For customers, vigilance is essential but insufficient. When the threat emanates from within the fortress, no amount of password complexity or OTP protection can safeguard deposits. The burden of security must shift from individual depositors to institutional accountability. Banks must be compelled to disclose fraud incidents transparently, compensate victims promptly, and submit to independent security audits.
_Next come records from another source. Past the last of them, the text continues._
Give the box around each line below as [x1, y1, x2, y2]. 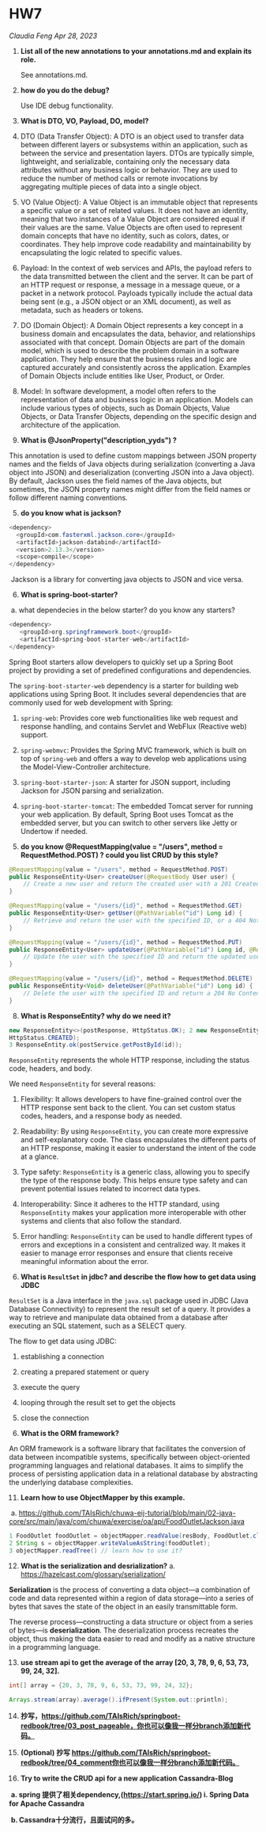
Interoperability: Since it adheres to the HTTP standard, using [20, 1199, 220, 1209]
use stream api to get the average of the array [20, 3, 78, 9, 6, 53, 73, [20, 1657, 249, 1667]
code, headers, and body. [9, 1064, 93, 1073]
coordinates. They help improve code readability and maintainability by [20, 239, 252, 249]
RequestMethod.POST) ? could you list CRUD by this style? [20, 850, 219, 859]
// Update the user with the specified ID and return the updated [23, 953, 246, 961]
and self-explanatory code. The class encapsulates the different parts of [20, 1135, 257, 1145]
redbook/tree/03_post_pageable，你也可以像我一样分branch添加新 [20, 1720, 244, 1731]
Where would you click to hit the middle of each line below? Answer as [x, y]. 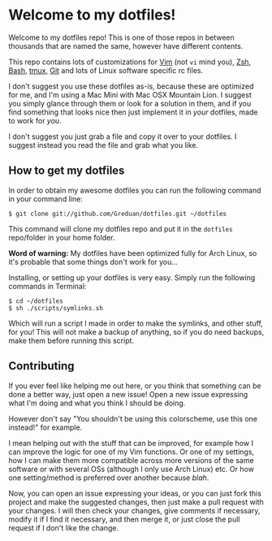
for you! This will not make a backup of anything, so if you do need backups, [136, 331]
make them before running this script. [71, 340]
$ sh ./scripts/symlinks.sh [56, 308]
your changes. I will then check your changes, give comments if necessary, [134, 510]
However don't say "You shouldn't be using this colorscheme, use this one [133, 418]
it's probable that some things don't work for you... [93, 262]
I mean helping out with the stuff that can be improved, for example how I [131, 443]
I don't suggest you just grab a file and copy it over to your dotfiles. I [123, 136]
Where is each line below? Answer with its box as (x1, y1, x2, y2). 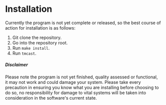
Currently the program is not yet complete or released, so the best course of (5, 20, 161, 26)
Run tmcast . (12, 50, 37, 56)
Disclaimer (5, 62, 28, 68)
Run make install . (12, 45, 50, 51)
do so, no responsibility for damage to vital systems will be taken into (5, 90, 146, 96)
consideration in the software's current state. (5, 95, 97, 101)
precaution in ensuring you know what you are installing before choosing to (5, 84, 159, 90)
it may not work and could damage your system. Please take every (5, 79, 141, 85)
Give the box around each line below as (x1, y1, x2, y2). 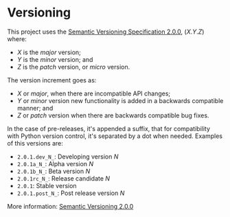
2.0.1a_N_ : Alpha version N (16, 159, 94, 168)
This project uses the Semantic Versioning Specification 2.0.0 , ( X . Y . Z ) (7, 27, 205, 36)
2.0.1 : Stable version (16, 181, 77, 190)
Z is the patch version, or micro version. (16, 62, 130, 71)
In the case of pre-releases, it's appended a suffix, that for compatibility (7, 124, 211, 133)
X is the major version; (16, 48, 81, 56)
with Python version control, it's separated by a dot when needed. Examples (7, 132, 223, 140)
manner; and (16, 104, 54, 112)
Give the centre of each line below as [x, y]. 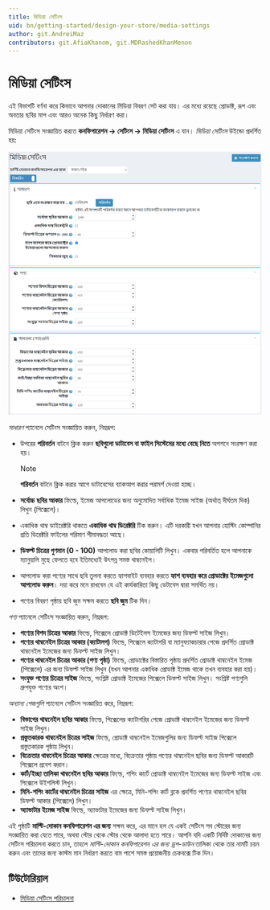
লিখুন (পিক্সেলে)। [40, 510]
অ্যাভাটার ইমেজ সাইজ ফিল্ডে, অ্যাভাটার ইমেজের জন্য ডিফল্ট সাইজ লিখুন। [103, 810]
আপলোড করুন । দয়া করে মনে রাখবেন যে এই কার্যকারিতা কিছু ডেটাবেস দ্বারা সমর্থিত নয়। [119, 585]
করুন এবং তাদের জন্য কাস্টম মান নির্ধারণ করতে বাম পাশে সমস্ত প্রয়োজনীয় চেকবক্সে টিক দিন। [112, 853]
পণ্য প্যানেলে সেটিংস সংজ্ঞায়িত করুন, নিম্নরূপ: [59, 617]
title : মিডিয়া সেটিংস [35, 17]
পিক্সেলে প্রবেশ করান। [45, 764]
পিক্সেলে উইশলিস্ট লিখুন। [49, 783]
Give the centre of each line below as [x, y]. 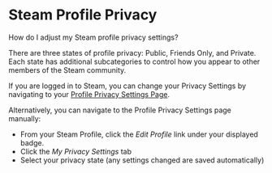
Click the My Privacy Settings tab [76, 151]
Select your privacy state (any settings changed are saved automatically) [142, 160]
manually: [25, 118]
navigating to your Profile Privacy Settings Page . [89, 94]
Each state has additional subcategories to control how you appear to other [134, 61]
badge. [32, 142]
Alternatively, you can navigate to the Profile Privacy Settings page [120, 110]
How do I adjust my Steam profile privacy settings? [93, 37]
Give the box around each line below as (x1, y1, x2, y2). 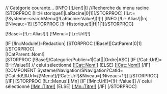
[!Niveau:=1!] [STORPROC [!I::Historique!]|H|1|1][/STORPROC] (5, 21, 134, 27)
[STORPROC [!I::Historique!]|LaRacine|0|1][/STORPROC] (5, 10, 123, 16)
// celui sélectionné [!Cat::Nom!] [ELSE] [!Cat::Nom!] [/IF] (31, 62, 151, 68)
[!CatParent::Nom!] (5, 51, 45, 57)
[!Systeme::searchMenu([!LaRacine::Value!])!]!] (5, 16, 103, 21)
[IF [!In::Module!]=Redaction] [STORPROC (5, 40, 93, 46)
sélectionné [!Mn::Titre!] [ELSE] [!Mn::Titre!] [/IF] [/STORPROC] (5, 83, 137, 89)
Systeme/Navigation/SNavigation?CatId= (37, 67, 123, 73)
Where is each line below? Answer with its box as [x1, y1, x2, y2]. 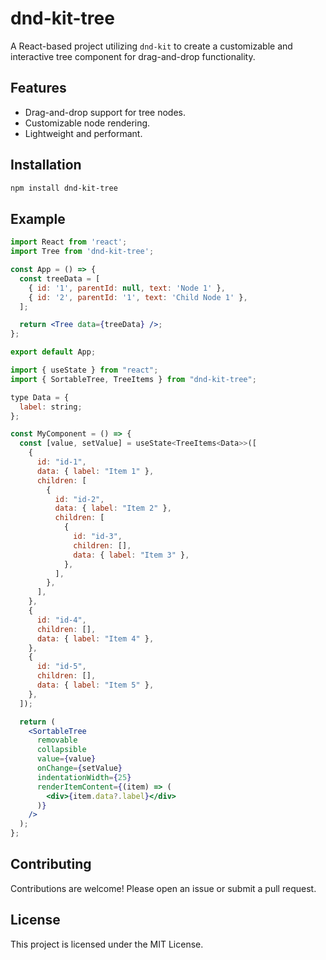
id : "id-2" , [54, 494, 105, 504]
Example [10, 210, 66, 227]
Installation [10, 157, 82, 174]
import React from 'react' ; [10, 237, 128, 247]
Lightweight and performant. [24, 127, 143, 139]
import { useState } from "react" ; [10, 365, 159, 375]
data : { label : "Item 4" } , [36, 633, 155, 644]
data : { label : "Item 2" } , [54, 503, 172, 514]
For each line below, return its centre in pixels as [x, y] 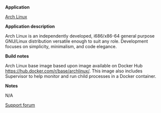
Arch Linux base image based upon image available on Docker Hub [74, 66]
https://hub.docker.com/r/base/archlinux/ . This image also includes [74, 71]
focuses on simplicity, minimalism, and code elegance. [61, 46]
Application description [30, 26]
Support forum [20, 105]
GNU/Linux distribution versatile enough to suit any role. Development [77, 41]
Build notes [17, 56]
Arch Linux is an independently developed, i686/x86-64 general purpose [80, 36]
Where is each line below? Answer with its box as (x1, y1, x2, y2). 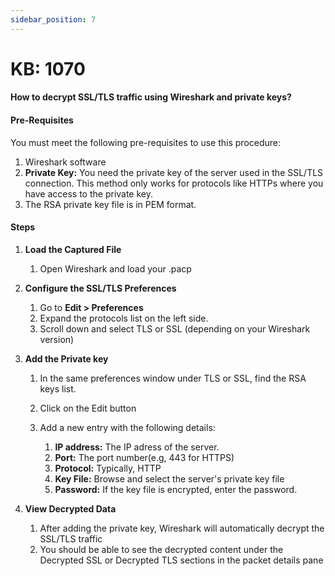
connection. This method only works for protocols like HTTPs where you (24, 177, 324, 189)
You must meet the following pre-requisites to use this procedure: (10, 136, 282, 148)
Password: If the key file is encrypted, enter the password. (54, 483, 298, 495)
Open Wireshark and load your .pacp (39, 262, 192, 275)
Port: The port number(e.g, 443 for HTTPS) (54, 451, 235, 463)
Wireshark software (24, 156, 107, 168)
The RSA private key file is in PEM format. (24, 198, 197, 210)
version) (39, 333, 75, 345)
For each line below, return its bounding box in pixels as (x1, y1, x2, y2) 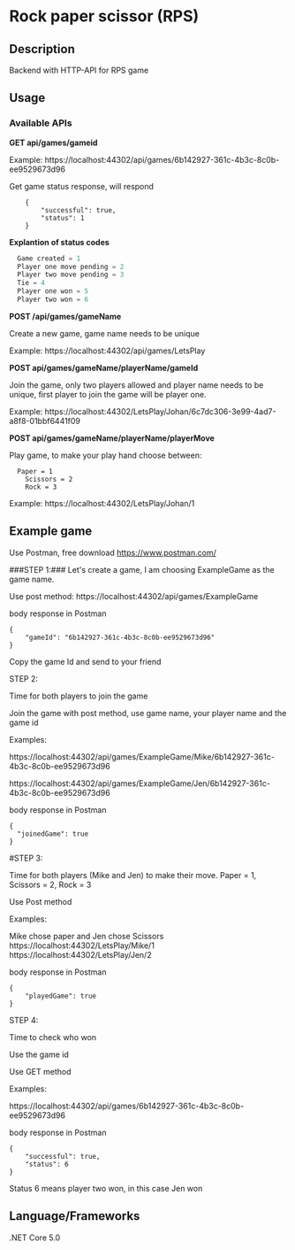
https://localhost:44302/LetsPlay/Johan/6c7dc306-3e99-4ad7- (44, 405, 276, 417)
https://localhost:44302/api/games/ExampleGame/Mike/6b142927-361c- (9, 751, 276, 762)
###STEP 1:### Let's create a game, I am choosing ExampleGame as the (9, 564, 276, 575)
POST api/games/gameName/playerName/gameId (9, 362, 199, 373)
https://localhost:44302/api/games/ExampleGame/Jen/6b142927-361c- (9, 777, 271, 789)
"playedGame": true (25, 992, 97, 1000)
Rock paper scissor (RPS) (9, 6, 200, 27)
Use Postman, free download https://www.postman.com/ (9, 547, 216, 558)
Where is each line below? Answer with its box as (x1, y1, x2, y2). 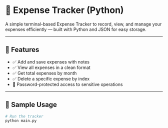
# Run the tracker (5, 113, 43, 119)
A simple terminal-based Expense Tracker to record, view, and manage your (5, 21, 162, 27)
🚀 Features (5, 45, 39, 54)
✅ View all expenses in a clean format (12, 64, 91, 70)
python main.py (5, 118, 37, 123)
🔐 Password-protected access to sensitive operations (12, 81, 123, 87)
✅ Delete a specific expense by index (12, 75, 90, 81)
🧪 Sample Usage (5, 100, 57, 109)
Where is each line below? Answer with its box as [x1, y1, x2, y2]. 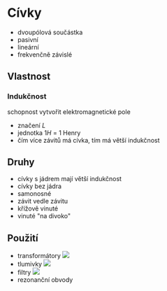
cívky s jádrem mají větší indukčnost [17, 175, 122, 183]
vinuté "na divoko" [17, 212, 71, 220]
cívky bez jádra [17, 182, 61, 190]
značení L [17, 121, 46, 129]
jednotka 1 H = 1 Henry [17, 128, 81, 137]
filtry [17, 268, 31, 277]
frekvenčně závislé [17, 50, 72, 59]
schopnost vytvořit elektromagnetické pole [7, 107, 131, 116]
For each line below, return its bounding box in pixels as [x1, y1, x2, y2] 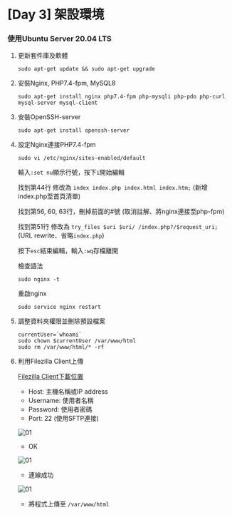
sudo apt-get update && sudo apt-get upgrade [17, 66, 155, 73]
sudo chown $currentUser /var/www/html [17, 337, 137, 345]
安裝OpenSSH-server [17, 113, 81, 121]
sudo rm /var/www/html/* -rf [17, 344, 105, 351]
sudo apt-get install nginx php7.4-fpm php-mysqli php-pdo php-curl [17, 93, 226, 101]
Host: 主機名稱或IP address [28, 387, 108, 396]
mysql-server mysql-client [17, 99, 98, 107]
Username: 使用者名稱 [28, 397, 94, 405]

The alternative is the erosion of Nigeria’s digital banking gains. With POS transactions reaching N18 trillion in 2024 and mobile banking penetration at 80%, the infrastructure for financial inclusion is in place. But as the 2024 Nigeria Consumer Protection Survey found, nearly one in four digital financial service users experienced fraud or hidden charges, with only half pursuing formal complaints due to eroded confidence in redress mechanisms.

When depositors cannot trust their banks to protect them from their own employees, the foundation of financial intermediation crumbles. The N52.26 billion lost in 2024 is not merely a cost of doing business; it is a tax on trust, a penalty for inadequate governance, and a measure of institutional failure. The vaults are not being breached from the outside. The keys are already inside, and the clock is ticking.